Caprichoso por demais

Dentro deste tema, que é contrário ao “relaxado”, lhes conto um causo verídico, ocorrido comigo e meu irmão já falecido

Acredito que esta expressão já esteja fora de moda. Ninguém mais procura casamento sob a condição de que a pretendida seja caprichosa. Os critérios da atualidade são outros bem diversos, até mesmo porque a maioria das mulheres nem lida mais com afazeres domésticos, pois trabalham fora, são empresárias, e muitos maridos é que viraram gestores do lar.

Pouca gente ainda exige do funcionário (empregada doméstica, pedreiro, peão caseiro, tratorista, alambrador, etc.) a condição fundamental de que tenha capricho especial para aquela lida peculiar.
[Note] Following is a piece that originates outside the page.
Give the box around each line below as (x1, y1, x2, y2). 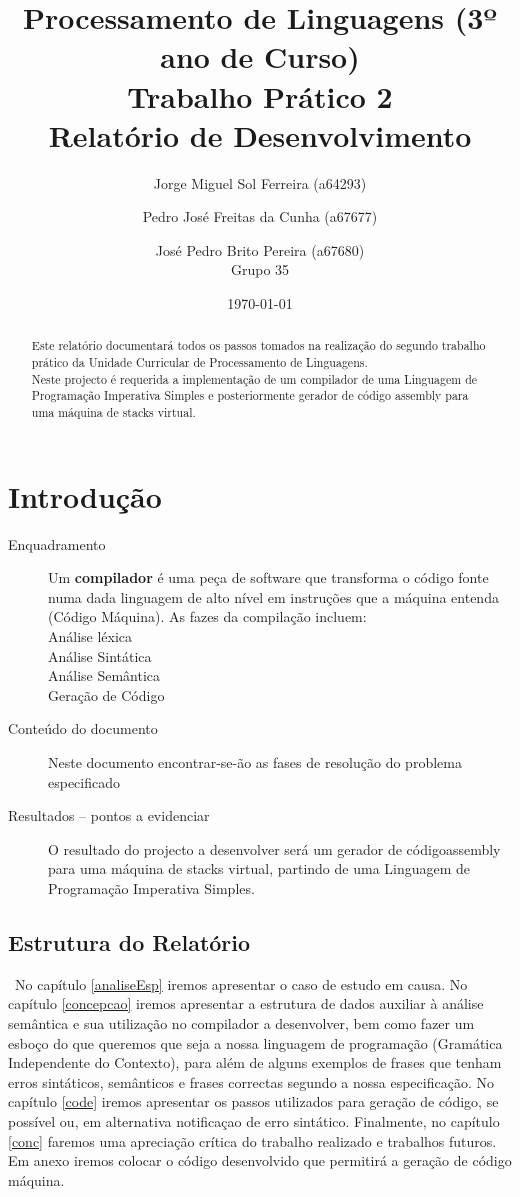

E sabem por quê? Porque hoje em dia está muito difícil encontrar quem esteja disposto a trabalhar em determinadas condições e tipos de serviço. O que mais se escuta é que não existe mais ninguém que queira trabalhar pra fora, por exemplo.

Mas houve um tempo, quando os trabalhos manuais predominavam, em que essa condição fazia muita diferença: ferreiro, carpinteiro, marceneiro, mecânico automotivo, funileiro, costureira, etc. precisavam executar os seus serviços com esmero e muito capricho, para conquistar a clientela/freguesia.

Dentro deste tema, que é contrário ao “relaxado”, que antigamente, para alguns, era sinônimo de sujo, descuidado, imundo ou coisa que o valha, lhes conto um causo verídico, ocorrido comigo e meu irmão já falecido.

Nós éramos dois, criados lá por fora, até vir estudar na cidade, conforme acontecia nas décadas de 1960/70 com a gente do interior de Caçapava. Depois, segui a carreira militar, conhecendo e servindo pelo Brasil afora, e meu irmão se fixou em nossa propriedade no interior, lidando com a pecuária e a agricultura.

Os carros que eu possuía eram novos ou seminovos, e os dele, sempre mais antigos e mais rústicos, para aguentar a precariedade das estradas do nosso interior e carregar bugigangas e gêneros alimentícios. E ele nunca foi de cuidar muito das coisas, nunca foi muito caprichoso. Pelo contrário, carregava a fama de ser um tanto quanto “relaxadão” em tudo que fazia, não dispensando muito cuidado com os detalhes e com a limpeza.

Certa vez, o meu irmão adquiriu um automóvel Opala em bom estado. Quando cheguei à casa dele, a primeira coisa que fez foi me apresentar o carro recém-adquirido:

– Veja isto, “ermão”! – que era como ele me chamava – Agora sim, comprei um carro bom e pretendo cuidar dele com capricho. Já instalei um toca-fitas novo, tá bem cuidado por dentro, troquei o pneu de estepe e até mandei lavar. Este será para passeio da família, sempre em boas condições e limpinho.

Fiquei surpreso com a sua mudança de atitude e pelos procedimentos não usuais que ele estava adotando com aquele novo carro. Abrindo a tampa do porta-malas, forrado com carpete da cor beje, senti de imediato o forte  cheiro de esterco, e logo descobri que ali estava uma enorme quantidade de excrementos suínos, esparramados pelo assoalho.

– Mas que barbaridade! – me disse ele, envergonhado e sarcástico – Carreguei um porco cachaço que comprei ontem e não vi que e o bicho havia me cagado no carro novo.

Não demorou muito tempo para o carro recém-comprado estar do mesmo jeito dos outros que tivera, porque capricho não era um item que ele apreciasse em primeiro lugar.